- Data to examine:
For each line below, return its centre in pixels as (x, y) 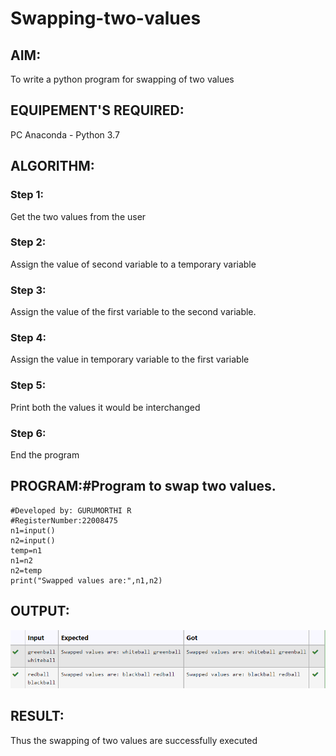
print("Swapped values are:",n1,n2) (86, 580)
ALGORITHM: (52, 166)
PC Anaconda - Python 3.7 (65, 134)
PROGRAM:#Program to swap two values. (143, 486)
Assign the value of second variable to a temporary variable (133, 264)
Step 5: (28, 385)
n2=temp (26, 570)
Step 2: (28, 242)
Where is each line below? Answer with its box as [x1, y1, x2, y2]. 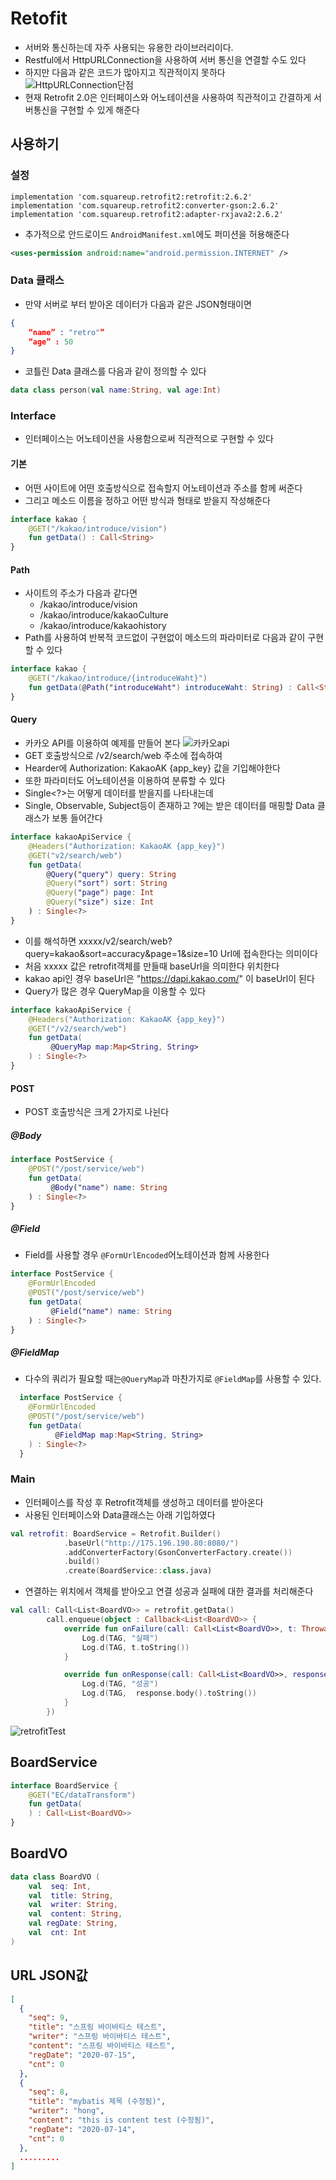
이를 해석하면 [24, 935, 77, 947]
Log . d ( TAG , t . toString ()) [81, 1642, 190, 1652]
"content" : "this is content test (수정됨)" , [28, 2115, 215, 2126]
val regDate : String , [28, 1918, 118, 1929]
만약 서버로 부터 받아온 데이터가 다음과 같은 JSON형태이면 [24, 298, 252, 310]
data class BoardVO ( [10, 1872, 101, 1882]
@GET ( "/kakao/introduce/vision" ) [28, 523, 168, 534]
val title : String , [28, 1890, 114, 1901]

- Task requirements: Going through the listing above, please work out how many lines contain the word "values", and give the number alone.

- Exercise response: 2